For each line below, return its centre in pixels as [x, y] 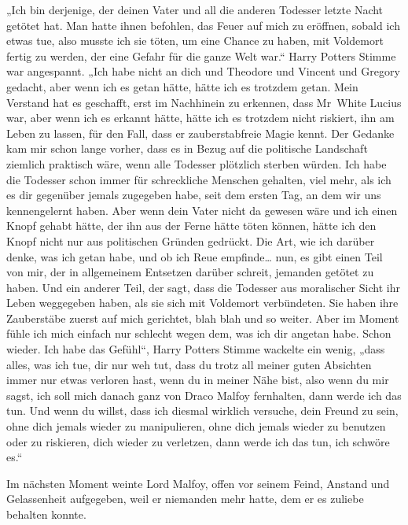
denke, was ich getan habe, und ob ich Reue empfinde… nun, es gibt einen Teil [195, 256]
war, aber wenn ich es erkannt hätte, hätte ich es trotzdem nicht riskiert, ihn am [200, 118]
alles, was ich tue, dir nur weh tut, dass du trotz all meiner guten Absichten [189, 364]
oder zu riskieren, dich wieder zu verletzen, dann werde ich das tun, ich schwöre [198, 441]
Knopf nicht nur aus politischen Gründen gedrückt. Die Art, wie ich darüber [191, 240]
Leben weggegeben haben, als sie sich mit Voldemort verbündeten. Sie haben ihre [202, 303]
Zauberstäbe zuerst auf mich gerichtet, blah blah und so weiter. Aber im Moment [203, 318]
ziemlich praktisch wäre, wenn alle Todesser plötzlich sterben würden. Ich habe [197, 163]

:::

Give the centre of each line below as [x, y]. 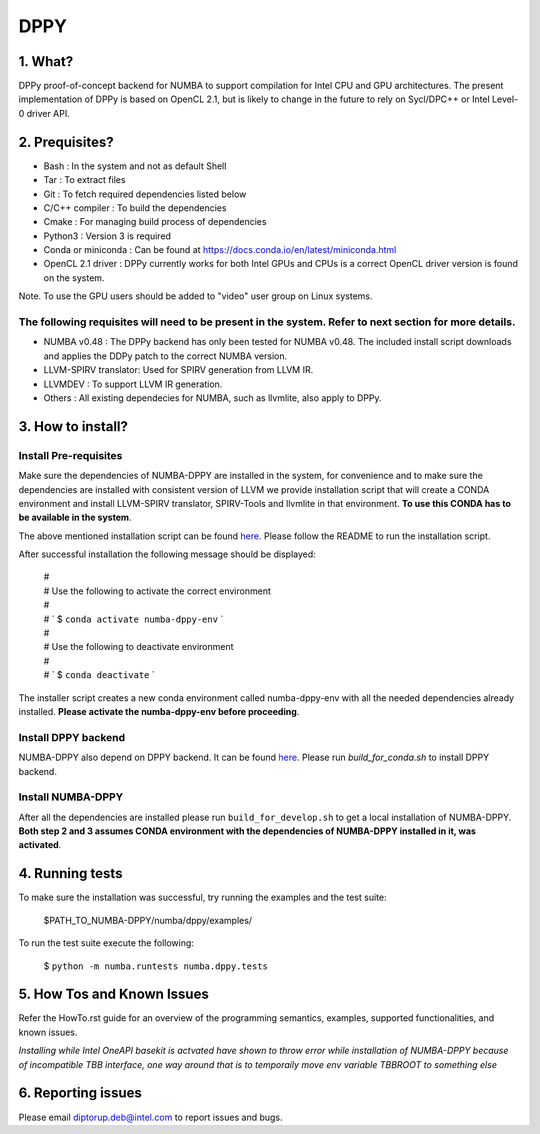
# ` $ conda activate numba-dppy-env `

:::

*Instructions to follow*.
Looking at the records above, return exactly the lines from the line with "war, aber wenn" to the line with "ziemlich praktisch wäre, wenn", both ends included.

*Answer below*.
war, aber wenn ich es erkannt hätte, hätte ich es trotzdem nicht riskiert, ihn am [200, 118]
alles, was ich tue, dir nur weh tut, dass du trotz all meiner guten Absichten [189, 364]
oder zu riskieren, dich wieder zu verletzen, dann werde ich das tun, ich schwöre [198, 441]
Knopf nicht nur aus politischen Gründen gedrückt. Die Art, wie ich darüber [191, 240]
Leben weggegeben haben, als sie sich mit Voldemort verbündeten. Sie haben ihre [202, 303]
Zauberstäbe zuerst auf mich gerichtet, blah blah und so weiter. Aber im Moment [203, 318]
ziemlich praktisch wäre, wenn alle Todesser plötzlich sterben würden. Ich habe [197, 163]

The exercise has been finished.